Exploring Scaling Laws for Local SGD in Large Language Model Training
Qiaozhi He, Xiaomin Zhuang, Zhihua Wu
TL;DR
This work tackles the challenge of scaling large language model training under distributed, loosely connected resources by proposing and validating scaling laws for local SGD. It combines theoretical formulations with extensive experiments across model sizes and data regimes, comparing local SGD to traditional data-parallel training, and extends the analysis to multi-cluster and edge computing scenarios. The results show that local SGD can exhibit comparable scaling behavior to DDP for non-embedding parameters and provide a framework for evaluating cross-cluster efficiency, including two-stage synchronization and bandwidth considerations.
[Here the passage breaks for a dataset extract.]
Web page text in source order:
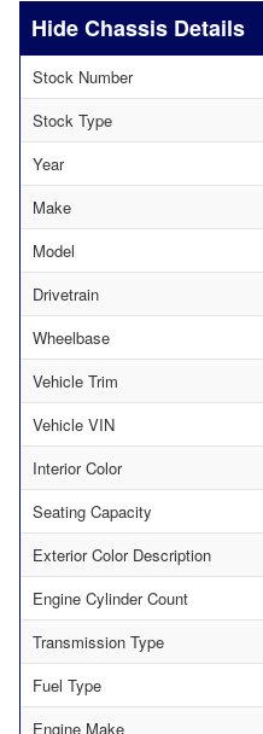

The findings offer practical guidance for deploying LLMs on interconnected clusters and edge devices, while outlining notable limitations and directions for future research to broaden applicability and robustness in real-world systems.
Abstract
This paper investigates scaling laws for local SGD in LLM training, a distributed optimization algorithm that facilitates training on loosely connected devices. Through extensive experiments, we show that local SGD achieves competitive results compared to conventional methods, given equivalent model parameters, datasets, and computational resources. Furthermore, we explore the application of local SGD in various practical scenarios, including multi-cluster setups and edge computing environments. Our findings elucidate the necessary conditions for effective multi-cluster LLM training and examine the potential and limitations of leveraging edge computing resources in the LLM training process. This demonstrates its viability as an alternative to single large-cluster training.